The normal approach is to segment your flight so that you know your burn for different phases of the flight. For example, cruise after a long flight, may be at a reduced power setting, because the aircraft is lighter (having burned much of it's fuel).
Then one adds up the fuel for each segment, including reserve, to get the total load.
Manually, iterative refinement can be done to optimize things.
For the flying I do, there is no push to drop the fuel load down, so we can pick a point, and with one run at he fuel (manually when not using an aircraft with FMS or electronic aids (tablet), we can verify if the initial guess is close, and decide to use that load.
However, friends who fly for airlines say that the ops people are always cutting their fuel tight, especially when there is weather which could cause diversions.
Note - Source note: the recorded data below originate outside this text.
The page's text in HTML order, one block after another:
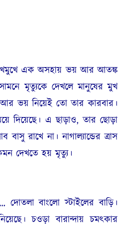
এক অসহায় ভয় আর আতঙ্ক
মৃত্যুকে দেখলে মানুষের মুখ
ভয় নিয়েই তো তার কারবার।
দিয়েছে। এ ছাড়াও,তার ছোড়া
রাখে না। নাগাল্যান্ডের ত্রাস
দেখতে হয় মৃত্যু।
বাংলো স্টাইলের বাড়ি।
চওড়া বারান্দায় চমৎকার
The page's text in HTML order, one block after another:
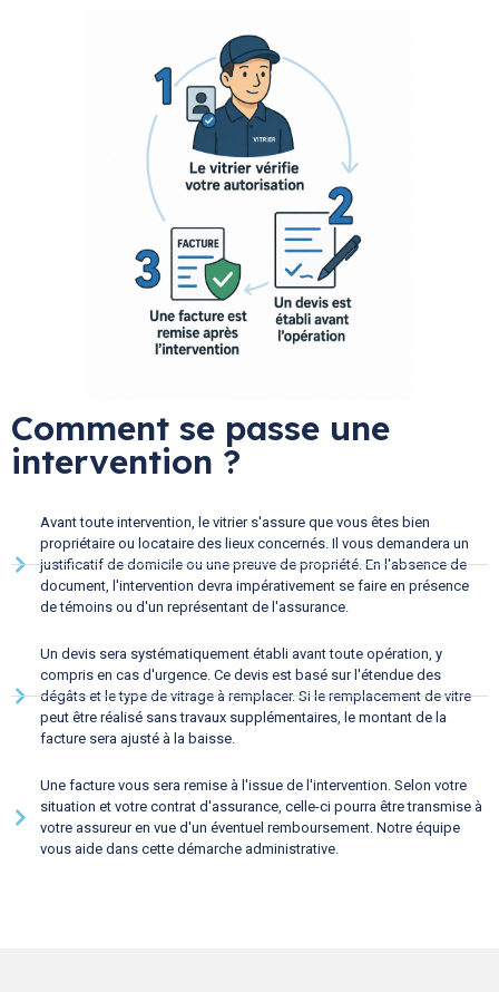
Comment se passe une
intervention ?
Avant toute intervention, le vitrier s'assure que vous êtes bien
propriétaire ou locataire des lieux concernés. Il vous demandera un
justificatif de domicile ou une preuve de propriété. En l'absence de
document, l'intervention devra impérativement se faire en présence
de témoins ou d'un représentant de l'assurance.
Un devis sera systématiquement établi avant toute opération, y
compris en cas d'urgence. Ce devis est basé sur l'étendue des
dégâts et le type de vitrage à remplacer. Si le remplacement de vitre
peut être réalisé sans travaux supplémentaires, le montant de la
facture sera ajusté à la baisse.
Une facture vous sera remise à l'issue de l'intervention. Selon votre
situation et votre contrat d'assurance, celle-ci pourra être transmise à
votre assureur en vue d'un éventuel remboursement. Notre équipe
vous aide dans cette démarche administrative.
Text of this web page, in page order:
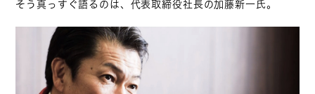
そう真っすぐ語るのは、代表取締役社長の加藤新一氏。
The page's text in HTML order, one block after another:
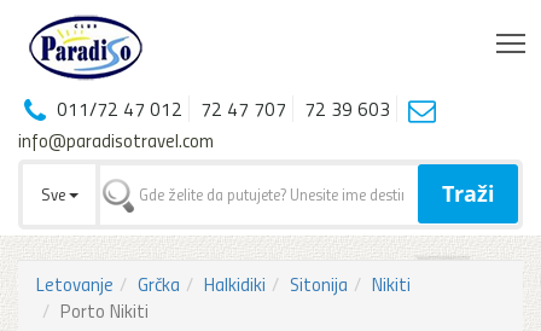
011/72 47 012 72 47 707
72 39 603
info@paradisotravel.com
Sve Traži
Letovanje Grčka Halkidiki Sitonija
Nikiti
Porto Nikiti
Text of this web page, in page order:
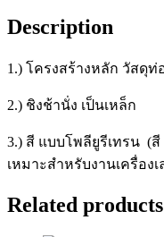
Description
1.) โครงสร้างหลัก วัสดุท่
2.) ชิงช้านั่ง เป็นเหล็ก
3.) สี แบบโพลียูรีเทรน (
เหมาะสำหรับงานเครื่อง
Related products
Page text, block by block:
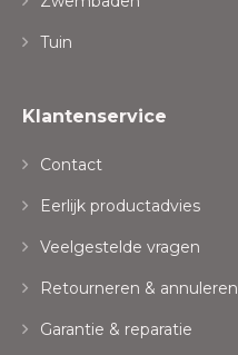
Tuin
Klantenservice
Contact
Eerlijk productadvies
Veelgestelde vragen
Retourneren & annuleren
Garantie & reparatie
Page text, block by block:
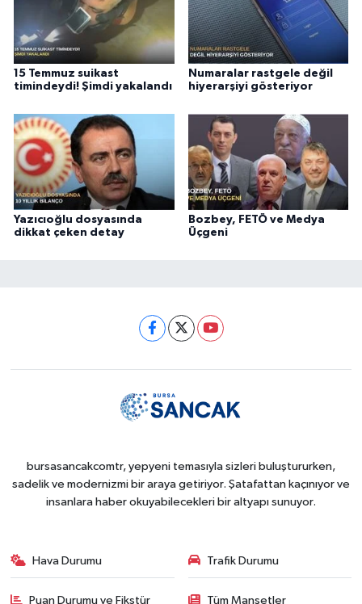
15 Temmuz suikast
timindeydi! Şimdi yakalandı
Numaralar rastgele değil
hiyerarşiyi gösteriyor
Yazıcıoğlu dosyasında
dikkat çeken detay
Bozbey, FETÖ ve Medya
Üçgeni
bursasancakcomtr, yepyeni temasıyla sizleri buluştururken,
sadelik ve modernizmi bir araya getiriyor. Şatafattan kaçınıyor ve
insanlara haber okuyabilecekleri bir altyapı sunuyor.
Hava Durumu Trafik Durumu
Puan Durumu ve Fikstür Tüm Manşetler
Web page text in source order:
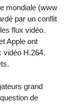
mondiale (www
par un conflit
flux vidéo.
Apple ont
vidéo H.264.
grand
de
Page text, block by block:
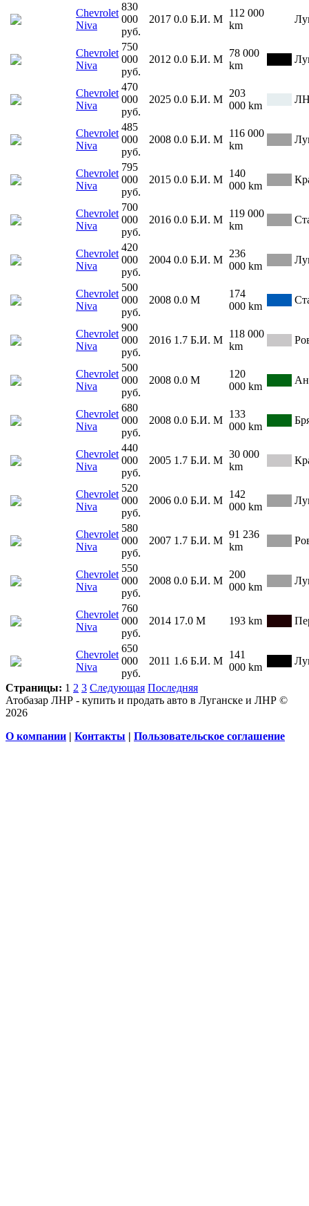
Chevrolet
Niva
830
000
руб.
2017 0.0 Б.И. М
112 000
km
Chevrolet
Niva
750
000
руб.
2012 0.0 Б.И. М
78 000
km
Chevrolet
Niva
470
000
руб.
2025 0.0 Б.И. М
203
000 km
Chevrolet
Niva
485
000
руб.
2008 0.0 Б.И. М
116 000
km
Chevrolet
Niva
795
000
руб.
2015 0.0 Б.И. М
140
000 km
Chevrolet
Niva
700
000
руб.
2016 0.0 Б.И. М
119 000
km
Chevrolet
Niva
420
000
руб.
2004 0.0 Б.И. М
236
000 km
Chevrolet
Niva
500
000
руб.
2008 0.0 М
174
000 km
Chevrolet
Niva
900
000
руб.
2016 1.7 Б.И. М
118 000
km
Chevrolet
Niva
500
000
руб.
2008 0.0 М
120
000 km
Chevrolet
Niva
680
000
руб.
2008 0.0 Б.И. М
133
000 km
Chevrolet
Niva
440
000
руб.
2005 1.7 Б.И. М
30 000
km
Chevrolet
Niva
520
000
руб.
2006 0.0 Б.И. М
142
000 km
Chevrolet
Niva
580
000
руб.
2007 1.7 Б.И. М
91 236
km
Chevrolet
Niva
550
000
руб.
2008 0.0 Б.И. М
200
000 km
Chevrolet
Niva
760
000
руб.
2014 17.0 М 193 km
Chevrolet
Niva
650
000
руб.
2011 1.6 Б.И. М
141
000 km
Страницы: 1 2 3 Следующая Последняя
Атобазар ЛНР - купить и продать авто в Луганске и ЛНР ©
2026
О компании | Контакты | Пользовательское соглашение
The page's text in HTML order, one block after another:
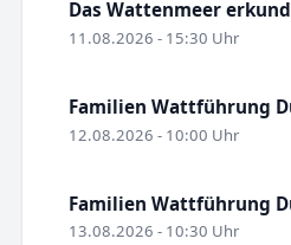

They will ask for a few more pounds "for the wife and kids." Then again, a fuel diversion can be expensive.
Another point, normally one selects cruise altitude for WX conditions, traffic, and flight duration. In other words, normally the available fuel does not drive altitude. Altitude is driven by flight conditions, routing, economy, etc.
So in summary, segment your flight, and use climb and descent burn rates and rates for your weight, power (or TAS) and altitude, to get an initial "proposal" and then iteratively refine if necessary. Obviously add reserves and a flight condition based reserve. If you will be picking your way through some weather you will want a reserve for that.